# [WORK ORDER]
Transcribe exactly the lines that fall between the one holding "contextual feedback. [28, 210, 144, 229]" and the one holding "solve / by estimating", inclusive, from the entries below.
Start of THE DATA
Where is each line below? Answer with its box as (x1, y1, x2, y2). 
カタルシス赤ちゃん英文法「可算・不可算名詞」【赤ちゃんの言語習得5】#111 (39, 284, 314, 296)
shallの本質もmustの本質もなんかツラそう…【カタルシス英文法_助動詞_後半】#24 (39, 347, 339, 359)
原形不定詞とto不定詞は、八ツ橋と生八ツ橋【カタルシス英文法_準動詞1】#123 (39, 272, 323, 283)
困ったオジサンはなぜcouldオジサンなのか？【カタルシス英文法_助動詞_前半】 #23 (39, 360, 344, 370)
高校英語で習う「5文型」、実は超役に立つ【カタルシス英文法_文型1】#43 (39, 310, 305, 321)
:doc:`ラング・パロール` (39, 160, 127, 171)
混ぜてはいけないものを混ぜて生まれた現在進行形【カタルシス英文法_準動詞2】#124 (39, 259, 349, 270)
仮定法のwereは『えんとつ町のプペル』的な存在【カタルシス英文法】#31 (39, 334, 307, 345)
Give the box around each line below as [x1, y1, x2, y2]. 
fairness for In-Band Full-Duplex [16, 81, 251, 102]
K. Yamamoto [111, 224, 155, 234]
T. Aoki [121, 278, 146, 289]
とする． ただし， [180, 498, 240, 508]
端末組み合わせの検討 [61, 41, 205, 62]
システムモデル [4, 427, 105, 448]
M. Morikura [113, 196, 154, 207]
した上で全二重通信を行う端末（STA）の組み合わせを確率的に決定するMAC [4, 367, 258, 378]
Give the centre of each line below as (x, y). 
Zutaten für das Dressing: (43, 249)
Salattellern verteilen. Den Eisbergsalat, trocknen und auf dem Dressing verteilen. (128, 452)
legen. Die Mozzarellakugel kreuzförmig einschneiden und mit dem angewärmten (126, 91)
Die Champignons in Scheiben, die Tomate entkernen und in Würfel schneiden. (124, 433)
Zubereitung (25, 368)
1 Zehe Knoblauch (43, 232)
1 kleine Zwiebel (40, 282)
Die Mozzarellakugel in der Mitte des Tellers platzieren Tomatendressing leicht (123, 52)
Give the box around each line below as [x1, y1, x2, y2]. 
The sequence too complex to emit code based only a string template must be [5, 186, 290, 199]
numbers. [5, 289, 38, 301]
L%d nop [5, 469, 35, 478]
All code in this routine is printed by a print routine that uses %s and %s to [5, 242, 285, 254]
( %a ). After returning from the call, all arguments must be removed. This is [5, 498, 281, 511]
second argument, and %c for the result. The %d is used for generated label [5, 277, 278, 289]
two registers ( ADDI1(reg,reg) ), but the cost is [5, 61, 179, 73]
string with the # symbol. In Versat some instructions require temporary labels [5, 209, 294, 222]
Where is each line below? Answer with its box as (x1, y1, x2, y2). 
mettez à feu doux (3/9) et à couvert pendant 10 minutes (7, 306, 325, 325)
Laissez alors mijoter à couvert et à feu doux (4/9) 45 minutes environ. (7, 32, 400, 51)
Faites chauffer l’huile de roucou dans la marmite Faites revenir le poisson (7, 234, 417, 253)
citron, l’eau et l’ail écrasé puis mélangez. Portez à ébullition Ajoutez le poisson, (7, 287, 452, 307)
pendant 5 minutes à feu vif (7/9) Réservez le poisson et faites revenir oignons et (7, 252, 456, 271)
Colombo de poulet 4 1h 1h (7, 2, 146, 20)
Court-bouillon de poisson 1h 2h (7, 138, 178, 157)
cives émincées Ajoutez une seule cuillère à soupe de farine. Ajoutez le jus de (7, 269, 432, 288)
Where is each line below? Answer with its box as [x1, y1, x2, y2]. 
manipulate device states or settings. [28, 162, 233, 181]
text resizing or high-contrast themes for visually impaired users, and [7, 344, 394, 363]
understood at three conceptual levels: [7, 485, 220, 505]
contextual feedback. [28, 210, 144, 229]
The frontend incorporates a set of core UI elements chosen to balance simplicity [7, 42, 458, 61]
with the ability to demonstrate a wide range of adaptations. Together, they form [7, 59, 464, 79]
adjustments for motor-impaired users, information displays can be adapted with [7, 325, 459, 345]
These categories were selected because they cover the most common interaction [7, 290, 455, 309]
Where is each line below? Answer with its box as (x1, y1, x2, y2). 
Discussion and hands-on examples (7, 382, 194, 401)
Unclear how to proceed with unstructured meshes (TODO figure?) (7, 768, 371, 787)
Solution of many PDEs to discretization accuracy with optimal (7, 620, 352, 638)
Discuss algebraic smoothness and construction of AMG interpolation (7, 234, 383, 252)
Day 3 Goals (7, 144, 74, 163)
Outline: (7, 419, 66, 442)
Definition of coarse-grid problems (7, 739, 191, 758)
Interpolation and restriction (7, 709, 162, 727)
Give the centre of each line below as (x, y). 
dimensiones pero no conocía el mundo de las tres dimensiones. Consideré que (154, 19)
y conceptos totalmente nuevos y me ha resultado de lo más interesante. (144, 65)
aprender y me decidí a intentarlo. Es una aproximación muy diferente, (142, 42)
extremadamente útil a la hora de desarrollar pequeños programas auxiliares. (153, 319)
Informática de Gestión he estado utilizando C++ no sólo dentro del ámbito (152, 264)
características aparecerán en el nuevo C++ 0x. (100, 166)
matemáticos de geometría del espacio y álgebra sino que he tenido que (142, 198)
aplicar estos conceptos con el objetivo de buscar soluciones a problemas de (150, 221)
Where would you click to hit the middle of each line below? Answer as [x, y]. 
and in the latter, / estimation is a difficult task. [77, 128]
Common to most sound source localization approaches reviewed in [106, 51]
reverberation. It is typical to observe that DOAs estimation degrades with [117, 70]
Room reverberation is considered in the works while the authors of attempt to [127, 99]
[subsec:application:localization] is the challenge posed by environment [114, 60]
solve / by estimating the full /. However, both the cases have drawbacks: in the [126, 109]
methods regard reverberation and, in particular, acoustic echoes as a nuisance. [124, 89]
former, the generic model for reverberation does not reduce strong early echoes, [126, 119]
End of THE DATA
# [RESULT OF THE TASK]
contextual feedback. [28, 210, 144, 229]
The frontend incorporates a set of core UI elements chosen to balance simplicity [7, 42, 458, 61]
with the ability to demonstrate a wide range of adaptations. Together, they form [7, 59, 464, 79]
adjustments for motor-impaired users, information displays can be adapted with [7, 325, 459, 345]
These categories were selected because they cover the most common interaction [7, 290, 455, 309]
Where is each line below? Answer with its box as (x1, y1, x2, y2). 
Discussion and hands-on examples (7, 382, 194, 401)
Unclear how to proceed with unstructured meshes (TODO figure?) (7, 768, 371, 787)
Solution of many PDEs to discretization accuracy with optimal (7, 620, 352, 638)
Discuss algebraic smoothness and construction of AMG interpolation (7, 234, 383, 252)
Day 3 Goals (7, 144, 74, 163)
Outline: (7, 419, 66, 442)
Definition of coarse-grid problems (7, 739, 191, 758)
Interpolation and restriction (7, 709, 162, 727)
Give the centre of each line below as (x, y). 
dimensiones pero no conocía el mundo de las tres dimensiones. Consideré que (154, 19)
y conceptos totalmente nuevos y me ha resultado de lo más interesante. (144, 65)
aprender y me decidí a intentarlo. Es una aproximación muy diferente, (142, 42)
extremadamente útil a la hora de desarrollar pequeños programas auxiliares. (153, 319)
Informática de Gestión he estado utilizando C++ no sólo dentro del ámbito (152, 264)
características aparecerán en el nuevo C++ 0x. (100, 166)
matemáticos de geometría del espacio y álgebra sino que he tenido que (142, 198)
aplicar estos conceptos con el objetivo de buscar soluciones a problemas de (150, 221)
Where would you click to hit the middle of each line below? Answer as [x, y]. 
and in the latter, / estimation is a difficult task. [77, 128]
Common to most sound source localization approaches reviewed in [106, 51]
reverberation. It is typical to observe that DOAs estimation degrades with [117, 70]
Room reverberation is considered in the works while the authors of attempt to [127, 99]
[subsec:application:localization] is the challenge posed by environment [114, 60]
solve / by estimating the full /. However, both the cases have drawbacks: in the [126, 109]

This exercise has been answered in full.